(Beginning of TASK DATA)

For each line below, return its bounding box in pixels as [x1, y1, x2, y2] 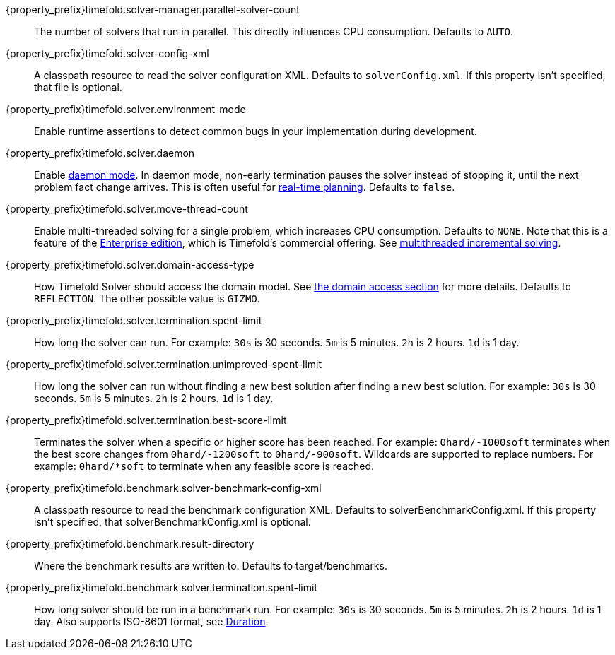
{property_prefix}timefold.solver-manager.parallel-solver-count [6, 4, 300, 16]
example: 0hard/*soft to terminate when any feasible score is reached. [34, 460, 375, 472]
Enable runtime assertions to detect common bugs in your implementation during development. [34, 125, 477, 137]
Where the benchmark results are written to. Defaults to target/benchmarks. [34, 560, 387, 572]
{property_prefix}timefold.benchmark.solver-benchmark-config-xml [6, 482, 322, 494]
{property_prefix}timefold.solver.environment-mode [6, 103, 246, 115]
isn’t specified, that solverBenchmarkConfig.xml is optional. [34, 516, 311, 528]
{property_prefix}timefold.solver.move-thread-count [6, 203, 248, 215]
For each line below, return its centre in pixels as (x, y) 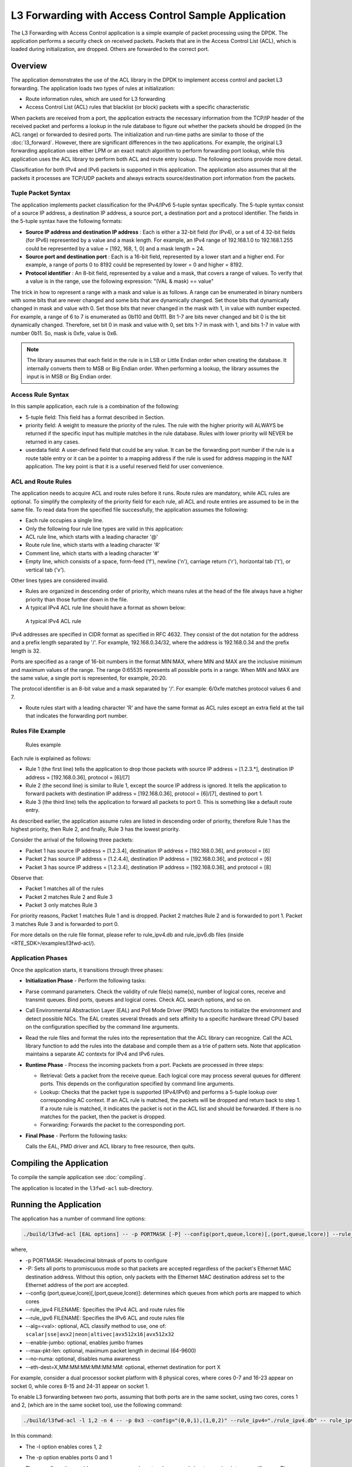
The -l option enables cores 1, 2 (64, 1446)
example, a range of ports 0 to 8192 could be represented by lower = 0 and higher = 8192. (134, 265)
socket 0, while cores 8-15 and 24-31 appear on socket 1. (80, 1386)
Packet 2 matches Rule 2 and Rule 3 (69, 897)
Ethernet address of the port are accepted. (77, 1285)
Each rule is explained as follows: (51, 758)
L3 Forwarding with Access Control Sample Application (148, 15)
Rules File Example (38, 731)
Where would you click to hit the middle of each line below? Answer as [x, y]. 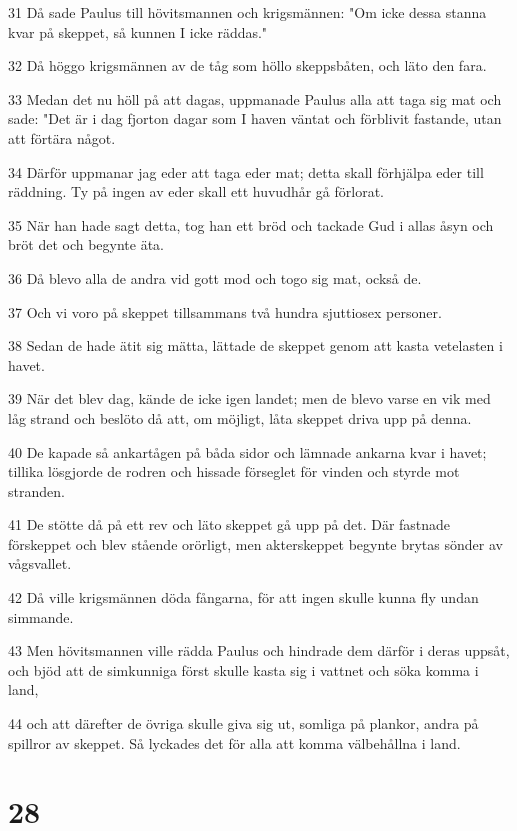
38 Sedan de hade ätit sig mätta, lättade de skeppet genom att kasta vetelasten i [255, 345]
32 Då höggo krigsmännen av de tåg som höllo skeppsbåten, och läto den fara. [247, 65]
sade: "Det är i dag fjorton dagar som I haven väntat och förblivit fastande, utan [255, 118]
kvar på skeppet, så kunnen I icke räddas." [138, 31]
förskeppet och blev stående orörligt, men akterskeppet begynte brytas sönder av [255, 543]
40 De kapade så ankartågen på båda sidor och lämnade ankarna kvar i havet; [247, 451]
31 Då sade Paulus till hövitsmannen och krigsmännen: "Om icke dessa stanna [247, 12]
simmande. [41, 616]
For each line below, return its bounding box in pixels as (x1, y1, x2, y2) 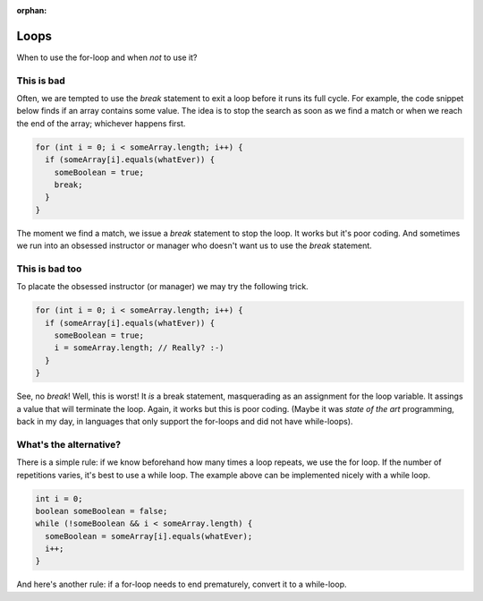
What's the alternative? (16, 438, 121, 451)
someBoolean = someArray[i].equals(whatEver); (45, 531, 253, 541)
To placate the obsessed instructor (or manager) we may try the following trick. (16, 281, 309, 292)
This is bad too (16, 262, 82, 275)
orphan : (16, 5, 47, 15)
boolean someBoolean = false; (35, 506, 168, 516)
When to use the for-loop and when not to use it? (16, 52, 198, 63)
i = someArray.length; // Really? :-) (54, 343, 225, 353)
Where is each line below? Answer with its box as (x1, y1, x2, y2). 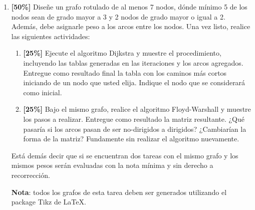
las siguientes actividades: (11, 31, 90, 41)
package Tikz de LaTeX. (11, 196, 86, 207)
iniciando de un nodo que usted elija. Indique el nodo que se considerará (23, 77, 245, 88)
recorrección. (11, 169, 50, 180)
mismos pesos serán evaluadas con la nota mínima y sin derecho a (11, 160, 213, 170)
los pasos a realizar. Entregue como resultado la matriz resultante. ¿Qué (23, 113, 244, 124)
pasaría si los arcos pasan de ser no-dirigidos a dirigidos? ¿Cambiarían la (23, 123, 246, 134)
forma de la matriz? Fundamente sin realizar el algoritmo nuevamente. (23, 133, 239, 144)
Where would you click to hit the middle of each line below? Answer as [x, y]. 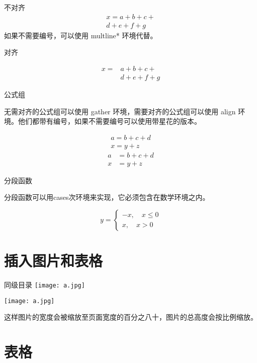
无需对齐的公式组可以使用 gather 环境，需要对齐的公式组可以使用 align [120, 111]
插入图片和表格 [54, 261]
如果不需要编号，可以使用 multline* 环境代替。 [81, 35]
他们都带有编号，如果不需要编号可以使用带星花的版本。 [109, 121]
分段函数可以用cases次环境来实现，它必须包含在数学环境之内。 [107, 197]
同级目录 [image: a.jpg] [45, 285]
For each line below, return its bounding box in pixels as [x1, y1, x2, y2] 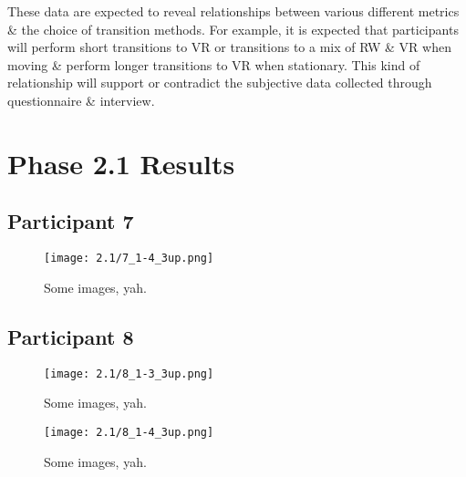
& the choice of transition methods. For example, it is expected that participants [7, 19, 459, 38]
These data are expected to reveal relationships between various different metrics [7, 2, 460, 20]
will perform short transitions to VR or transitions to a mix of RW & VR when [7, 37, 451, 57]
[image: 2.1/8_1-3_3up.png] [44, 367, 214, 380]
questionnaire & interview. [7, 90, 155, 109]
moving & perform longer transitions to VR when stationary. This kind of [7, 55, 420, 74]
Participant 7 [7, 207, 134, 235]
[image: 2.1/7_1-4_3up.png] [44, 252, 214, 265]
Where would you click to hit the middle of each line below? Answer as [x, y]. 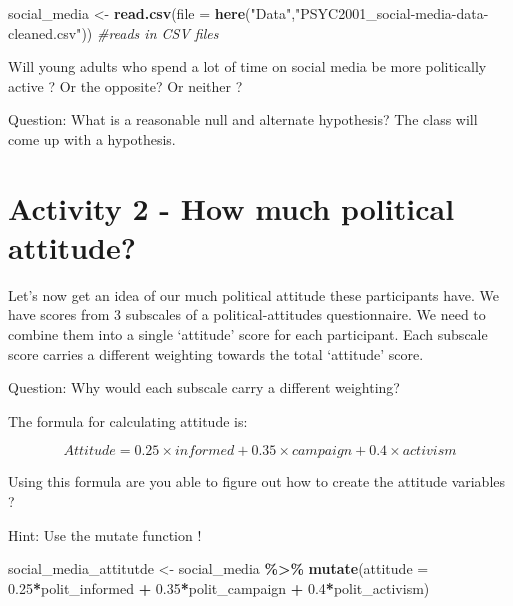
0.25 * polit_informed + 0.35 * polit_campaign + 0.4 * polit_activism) [219, 587]
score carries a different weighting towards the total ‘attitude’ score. [216, 353]
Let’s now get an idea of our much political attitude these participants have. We [253, 294]
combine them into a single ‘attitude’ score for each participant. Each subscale [248, 334]
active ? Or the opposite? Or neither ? [125, 85]
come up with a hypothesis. [92, 138]
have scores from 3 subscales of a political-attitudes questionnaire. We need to [247, 314]
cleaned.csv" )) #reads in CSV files [113, 32]
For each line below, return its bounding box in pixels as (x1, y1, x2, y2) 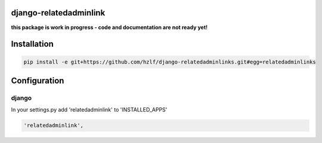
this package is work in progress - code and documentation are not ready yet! (11, 24, 208, 31)
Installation (11, 39, 54, 49)
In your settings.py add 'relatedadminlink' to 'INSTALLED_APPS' (11, 106, 168, 113)
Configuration (11, 75, 64, 85)
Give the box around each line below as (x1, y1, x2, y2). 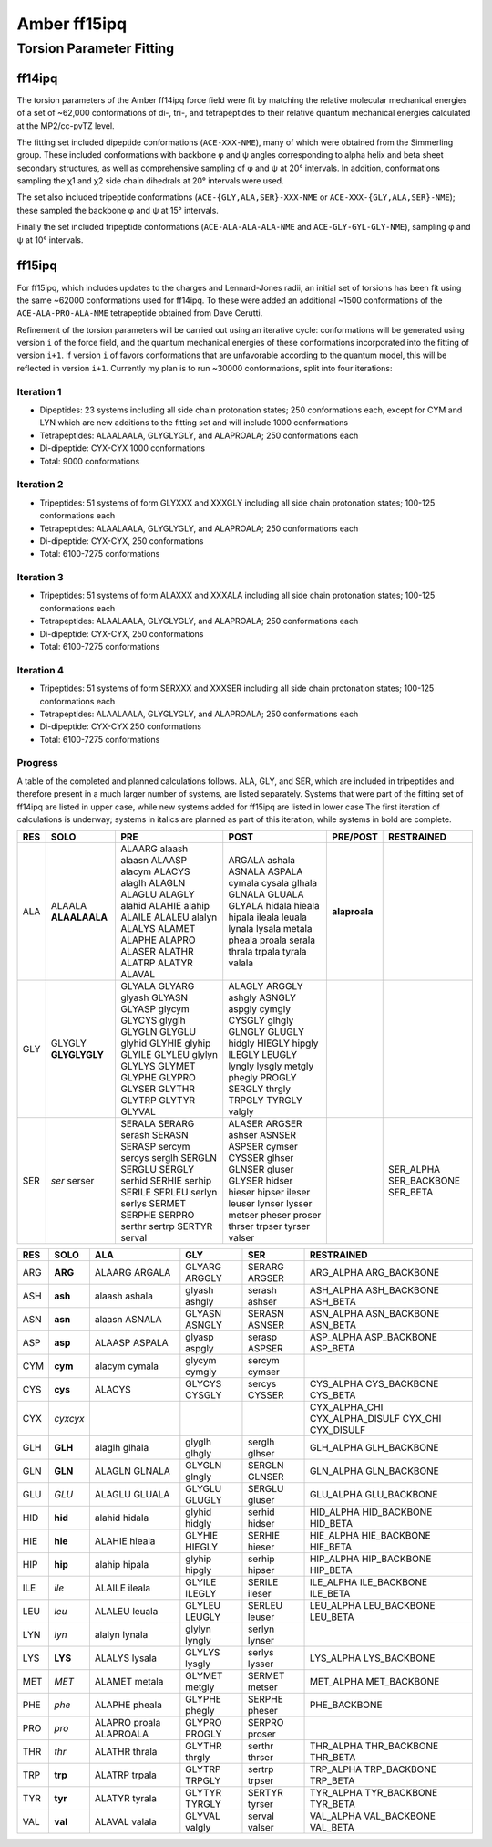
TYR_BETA (309, 1798, 355, 1810)
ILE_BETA (309, 1588, 351, 1601)
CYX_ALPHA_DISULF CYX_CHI (309, 1413, 442, 1425)
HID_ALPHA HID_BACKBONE (309, 1506, 433, 1518)
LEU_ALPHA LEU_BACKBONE (309, 1600, 436, 1612)
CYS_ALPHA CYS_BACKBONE (309, 1378, 439, 1391)
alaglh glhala (94, 1442, 149, 1455)
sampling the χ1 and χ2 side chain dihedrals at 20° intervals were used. (16, 175, 284, 186)
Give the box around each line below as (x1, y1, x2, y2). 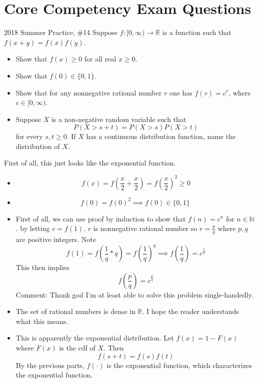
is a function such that (162, 27, 231, 37)
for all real (84, 53, 116, 64)
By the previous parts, (15, 359, 84, 370)
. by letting (15, 223, 50, 233)
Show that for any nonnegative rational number (15, 87, 162, 97)
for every (15, 131, 43, 141)
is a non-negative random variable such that (51, 113, 186, 124)
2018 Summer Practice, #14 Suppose (4, 27, 118, 37)
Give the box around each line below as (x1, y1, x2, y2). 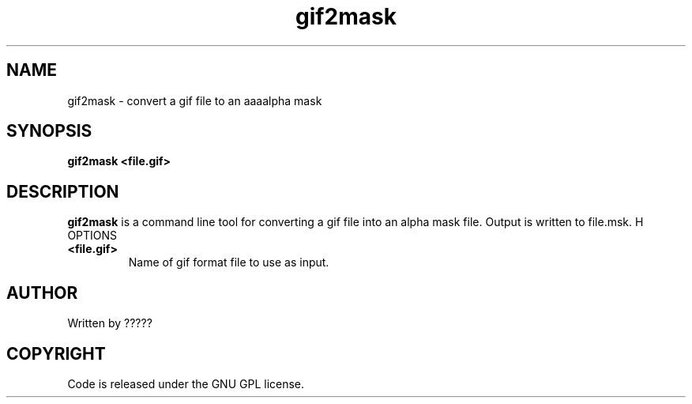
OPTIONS (67, 228, 118, 243)
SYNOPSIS (6, 121, 92, 142)
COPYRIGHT (6, 343, 106, 364)
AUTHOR (6, 282, 78, 303)
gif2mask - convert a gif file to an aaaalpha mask (67, 93, 322, 108)
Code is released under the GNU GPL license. (67, 376, 305, 391)
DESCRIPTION (6, 181, 119, 202)
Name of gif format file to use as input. (128, 255, 329, 270)
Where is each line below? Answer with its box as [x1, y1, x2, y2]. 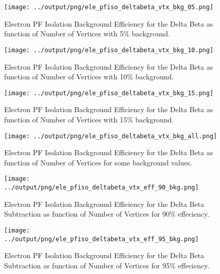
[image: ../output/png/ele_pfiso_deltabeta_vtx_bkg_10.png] [4, 46, 214, 54]
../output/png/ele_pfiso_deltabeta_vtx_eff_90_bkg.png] [4, 184, 199, 192]
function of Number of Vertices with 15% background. [4, 114, 174, 124]
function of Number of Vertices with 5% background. [4, 28, 170, 39]
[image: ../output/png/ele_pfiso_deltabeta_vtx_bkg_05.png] [4, 4, 214, 11]
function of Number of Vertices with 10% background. [4, 71, 174, 82]
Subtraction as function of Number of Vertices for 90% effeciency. [4, 208, 210, 219]
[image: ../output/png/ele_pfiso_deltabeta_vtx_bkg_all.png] [4, 132, 217, 140]
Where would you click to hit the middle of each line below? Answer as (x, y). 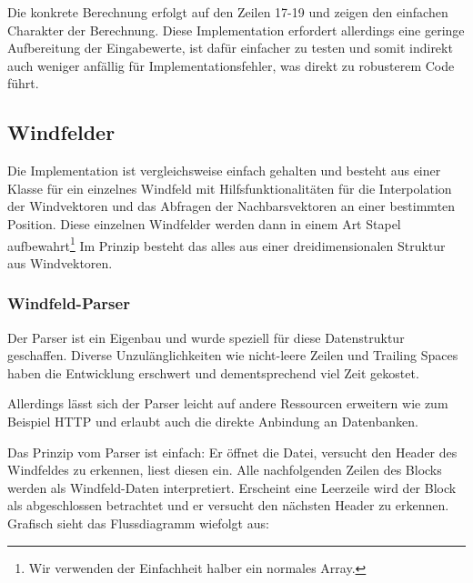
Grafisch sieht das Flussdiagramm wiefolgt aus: (138, 523)
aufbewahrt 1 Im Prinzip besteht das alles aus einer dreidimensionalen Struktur (226, 244)
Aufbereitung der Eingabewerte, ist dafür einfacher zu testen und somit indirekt (230, 48)
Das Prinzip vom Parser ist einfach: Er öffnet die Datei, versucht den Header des (232, 452)
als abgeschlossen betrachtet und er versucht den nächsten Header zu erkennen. (228, 505)
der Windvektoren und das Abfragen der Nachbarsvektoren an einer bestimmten (231, 206)
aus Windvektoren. (60, 262)
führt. (23, 83)

(End of TASK DATA)

▶ [TASK OBJECTIVE]: Copy out every line of the listing where the word "your" occurs.

▶ [RESPONSE]:
Enable runtime assertions to detect common bugs in your implementation during development. [34, 125, 477, 137]
In your settings.py add 'relatedadminlink' to 'INSTALLED_APPS' (11, 106, 168, 113)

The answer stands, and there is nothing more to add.